- Exercise instructions:
Where an entry holds an image, leave the image out; otherwise reproduce the entry exactly.

(Extracted records)
((

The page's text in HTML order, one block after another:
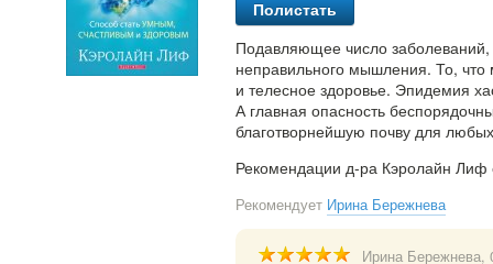
Полистать
Подавляющее число
неправильного мышления. То,
и телесное здоровье. Эпидемия
А главная опасность
благотворнейшую почву для
Рекомендации д-ра Кэролайн
Рекомендует Ирина Бережнева
Ирина Бережнева,
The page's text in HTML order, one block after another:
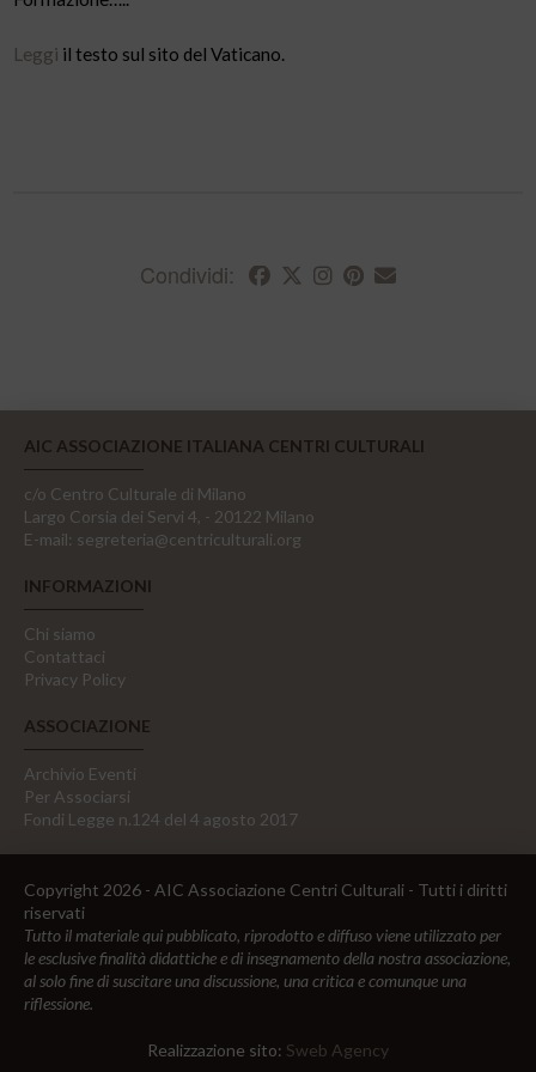
Leggi il testo sul sito del Vaticano.
Condividi:
AIC ASSOCIAZIONE ITALIANA CENTRI CULTURALI
c/o Centro Culturale di Milano
Largo Corsia dei Servi 4, - 20122 Milano
E-mail: segreteria@centriculturali.org
INFORMAZIONI
Chi siamo
Contattaci
Privacy Policy
ASSOCIAZIONE
Archivio Eventi
Per Associarsi
Fondi Legge n.124 del 4 agosto 2017
Copyright 2026 - AIC Associazione Centri Culturali - Tutti i diritti
riservati
Tutto il materiale qui pubblicato, riprodotto e diffuso viene utilizzato per
le esclusive finalità didattiche e di insegnamento della nostra associazione,
al solo fine di suscitare una discussione, una critica e comunque una
riflessione.
Realizzazione sito: Sweb Agency
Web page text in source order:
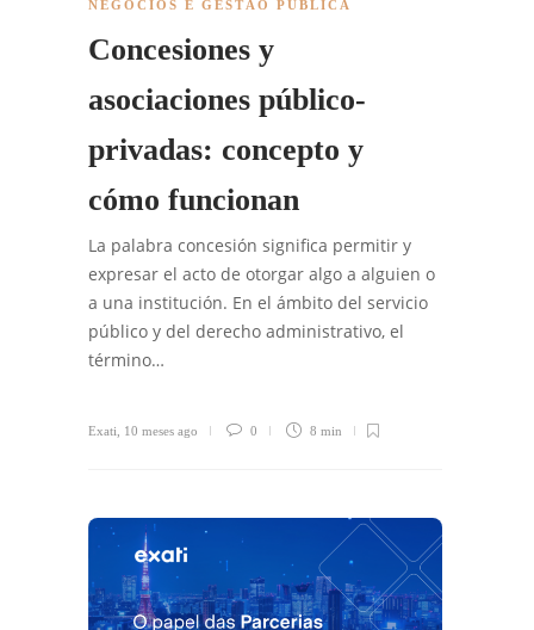
NEGÓCIOS E GESTÃO PÚBLICA
Concesiones y
asociaciones público-
privadas: concepto y
cómo funcionan
La palabra concesión significa permitir y
expresar el acto de otorgar algo a alguien o
a una institución. En el ámbito del servicio
público y del derecho administrativo, el
término…
Exati 10 meses ago 0 8 min
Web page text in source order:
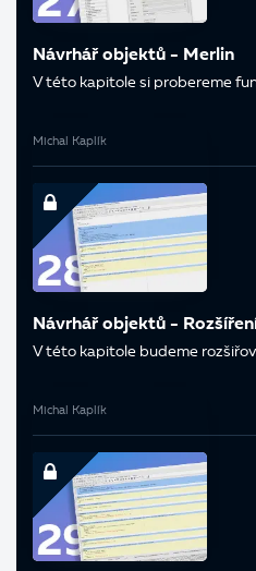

))

- Task answer:
The page's text in HTML order, one block after another:
Полистать
Подавляющее число
неправильного мышления. То,
и телесное здоровье. Эпидемия
А главная опасность
благотворнейшую почву для
Рекомендации д-ра Кэролайн
Рекомендует Ирина Бережнева
Ирина Бережнева,
The page's text in HTML order, one block after another:
Leggi il testo sul sito del Vaticano.
Condividi:
AIC ASSOCIAZIONE ITALIANA CENTRI CULTURALI
c/o Centro Culturale di Milano
Largo Corsia dei Servi 4, - 20122 Milano
E-mail: segreteria@centriculturali.org
INFORMAZIONI
Chi siamo
Contattaci
Privacy Policy
ASSOCIAZIONE
Archivio Eventi
Per Associarsi
Fondi Legge n.124 del 4 agosto 2017
Copyright 2026 - AIC Associazione Centri Culturali - Tutti i diritti
riservati
Tutto il materiale qui pubblicato, riprodotto e diffuso viene utilizzato per
le esclusive finalità didattiche e di insegnamento della nostra associazione,
al solo fine di suscitare una discussione, una critica e comunque una
riflessione.
Realizzazione sito: Sweb Agency
Web page text in source order:
NEGÓCIOS E GESTÃO PÚBLICA
Concesiones y
asociaciones público-
privadas: concepto y
cómo funcionan
La palabra concesión significa permitir y
expresar el acto de otorgar algo a alguien o
a una institución. En el ámbito del servicio
público y del derecho administrativo, el
término…
Exati 10 meses ago 0 8 min
Web page text in source order:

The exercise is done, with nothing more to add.